So this is Christmas and what have we done, another year over, a new one just begun.

Ah, Christmas is in the air and that always makes me want to sing. That's probably the first thing you should not do if you want to avoid embarrassing yourself and your colleagues at this year's Christmas party.

We all know that once you add a drop of Christmas cheer, most of us forget John Lennon's pleas for peace and go for things a little... bawdier. And bawdy and business are rarely a good mix, even at the office Christmas Party. Perhaps especially at the Christmas party.
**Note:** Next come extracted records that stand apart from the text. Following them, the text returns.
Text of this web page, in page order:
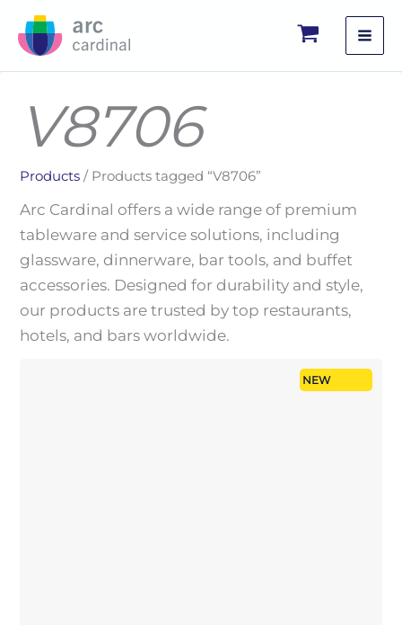
V8706
Products / Products tagged “V8706”
Arc Cardinal offers a wide range of premium
tableware and service solutions, including
glassware, dinnerware, bar tools, and buffet
accessories. Designed for durability and style,
our products are trusted by top restaurants,
hotels, and bars worldwide.
NEW
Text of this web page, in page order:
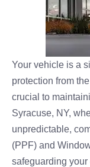
Your vehicle is a
protection from
crucial to
Syracuse, NY,
unpredictable,
(PPF) and
safeguarding your
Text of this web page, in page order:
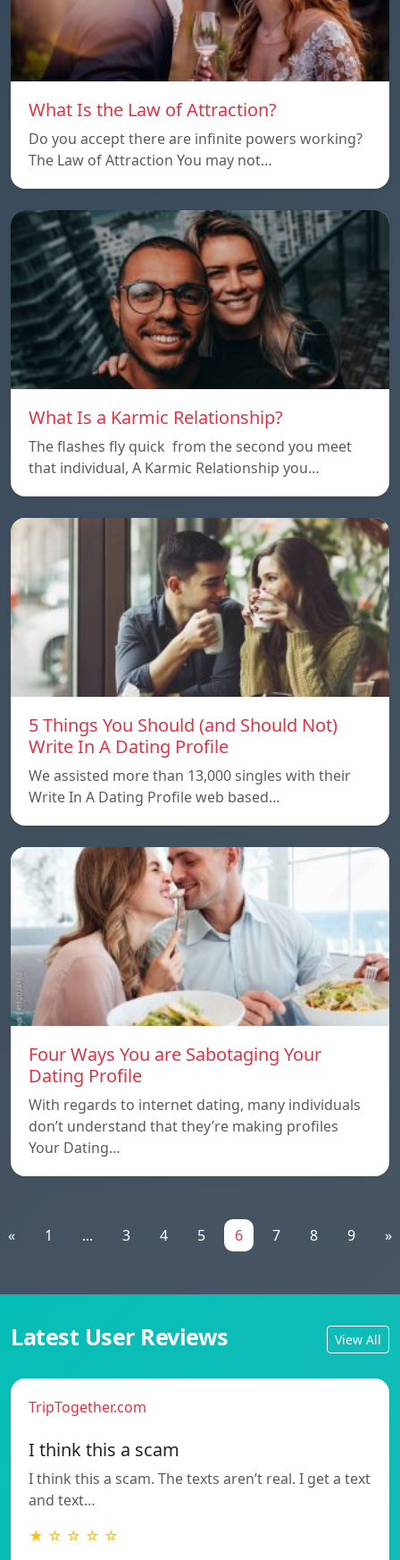
What Is the Law of Attraction?
Do you accept there are infinite powers working?
The Law of Attraction You may not…
What Is a Karmic Relationship?
The flashes fly quick from the second you meet
that individual, A Karmic Relationship you…
5 Things You Should (and Should Not)
Write In A Dating Profile
We assisted more than 13,000 singles with their
Write In A Dating Profile web based…
Four Ways You are Sabotaging Your
Dating Profile
With regards to internet dating, many individuals
don’t understand that they’re making profiles
Your Dating…
« 1 ... 3 4 5 6 7 8 9 »
Latest User Reviews View All
TripTogether.com
I think this a scam
I think this a scam. The texts aren’t real. I get a text
and text…
★ ☆ ☆ ☆ ☆
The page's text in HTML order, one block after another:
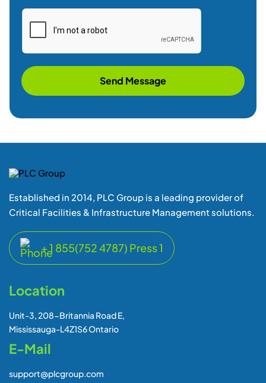
Send Message
Established in 2014, PLC Group is a leading provider of
Critical Facilities & Infrastructure Management solutions.
+ 1 855(752 4787) Press 1
Location
Unit-3, 208-Britannia Road E,
Mississauga-L4Z1S6 Ontario
E-Mail
support@plcgroup.com
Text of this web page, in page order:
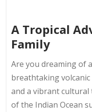
A Tropical
Family
Are you dreaming of
breathtaking volcanic
and a vibrant
of the Indian Ocean
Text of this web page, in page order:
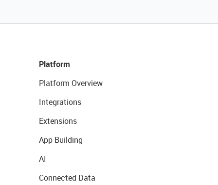
Platform
Platform Overview
Integrations
Extensions
App Building
AI
Connected Data
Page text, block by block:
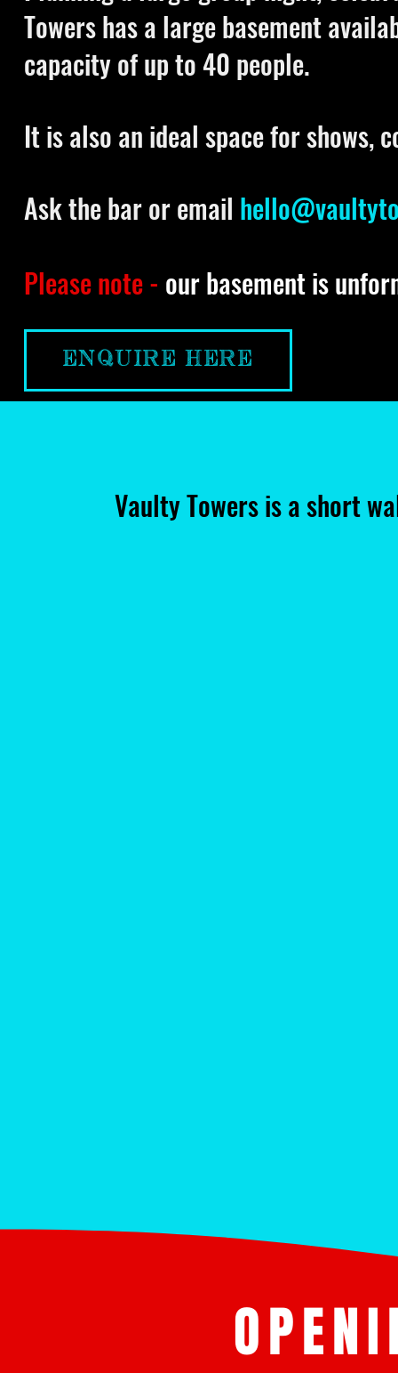
Towers has a large basement
capacity of up to 40 people.
It is also an ideal space for shows,
Ask the bar or email
Please note - our basement is
ENQUIRE HERE
Vaulty Towers is a short
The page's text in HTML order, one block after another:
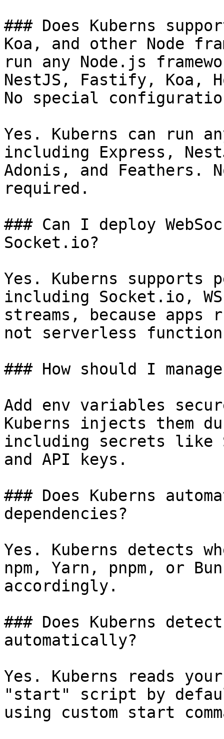
### Does Kuberns
Koa, and other Node
run any Node.js
NestJS, Fastify, Koa,
No special
Yes. Kuberns can run
including Express,
Adonis, and Feathers.
required.
### Can I deploy
Socket.io?
Yes. Kuberns supports
including Socket.io,
streams, because
not serverless
### How should I
Add env variables
Kuberns injects them
including secrets like
and API keys.
### Does Kuberns
dependencies?
Yes. Kuberns detects
npm, Yarn, pnpm, or
accordingly.
### Does Kuberns
automatically?
Yes. Kuberns reads
"start" script by
using custom start
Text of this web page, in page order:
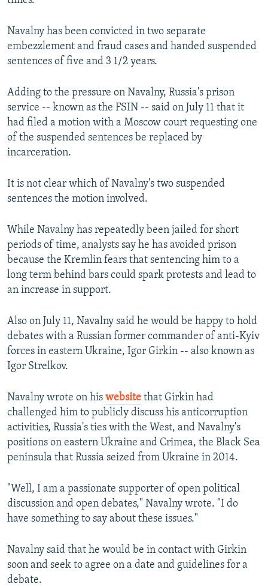
Navalny has been convicted in two separate
embezzlement and fraud cases and handed suspended
sentences of five and 3 1/2 years.
Adding to the pressure on Navalny, Russia's prison
service -- known as the FSIN -- said on July 11 that it
had filed a motion with a Moscow court requesting one
of the suspended sentences be replaced by
incarceration.
It is not clear which of Navalny's two suspended
sentences the motion involved.
While Navalny has repeatedly been jailed for short
periods of time, analysts say he has avoided prison
because the Kremlin fears that sentencing him to a
long term behind bars could spark protests and lead to
an increase in support.
Also on July 11, Navalny said he would be happy to hold
debates with a Russian former commander of anti-Kyiv
forces in eastern Ukraine, Igor Girkin -- also known as
Igor Strelkov.
Navalny wrote on his website that Girkin had
challenged him to publicly discuss his anticorruption
activities, Russia's ties with the West, and Navalny's
positions on eastern Ukraine and Crimea, the Black Sea
peninsula that Russia seized from Ukraine in 2014.
"Well, I am a passionate supporter of open political
discussion and open debates," Navalny wrote. "I do
have something to say about these issues."
Navalny said that he would be in contact with Girkin
soon and seek to agree on a date and guidelines for a
debate.
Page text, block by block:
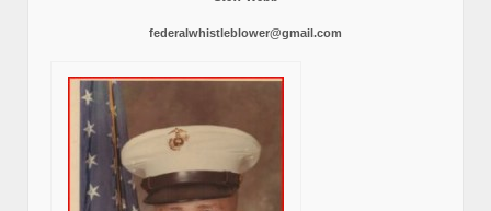
federalwhistleblower@gmail.com
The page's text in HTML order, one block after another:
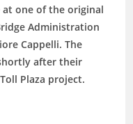
at one of the original
Administration
Cappelli. The
after their
Plaza project.
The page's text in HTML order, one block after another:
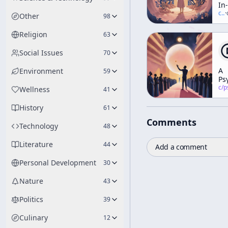
Other 98
Religion 63
Social Issues 70
Environment 59
Wellness 41
History 61
Technology 48
Literature 44
Personal Development 30
Nature 43
Politics 39
Culinary 12
In-
c/·
A
of
c/
Comments
Add a comment

Most of us, having survived our teenage years, know there are certain rules when it comes to the company Christmas party, but that doesn't mean we always remember them. So for those eyeing the eggnog and pretending it won't go straight to their head, as well as those partaking for the first time, how about a gentle reminder:

Moderation is the key

Someone far wiser than I said ‘all things in moderation'. Of course they probably weren't in front of the punch bowl or reaching for their third brandy-laced Christmas mince pie at the time.  Never mind that you can drink the boys under the table or hold the record for the most pavlova consumed in under three minutes – the office do is not the place to show off your skills.  You may not remember anything tomorrow, but trust me there will be several somebodies who will, and invariably at least one of them will have had their iPhone out. It is not a good look for either an employee or a boss to be violently ill (or violently idiotic) in front of everyone. If you're feeling tiddly, switch to lemonade and be confident you'll wake up the next day without a hangover and with your job (and dignity) intact.

Don't drink and:

- emailAlcohol gives us confidence we don't usually have. Mixing that confidence with email is never a good idea. The new girl in marketing may well be cute, but that will be little consolation to either of you if you declare your undying love to her in an eggnog-fuelled haze. And mass emails are even more out of bounds: recall never works. Step away from the keyboard.

- Facebook/TweetThat instagram pic you are about to post on all your social networking sites might be hilarious at the time, but it won't be in a week when Great Aunt Myrtle – or the CEO – checks their Facebook and sees you in all your drunken (and who knows what else) glory.  Remember, once it hits the internet, it's there forever.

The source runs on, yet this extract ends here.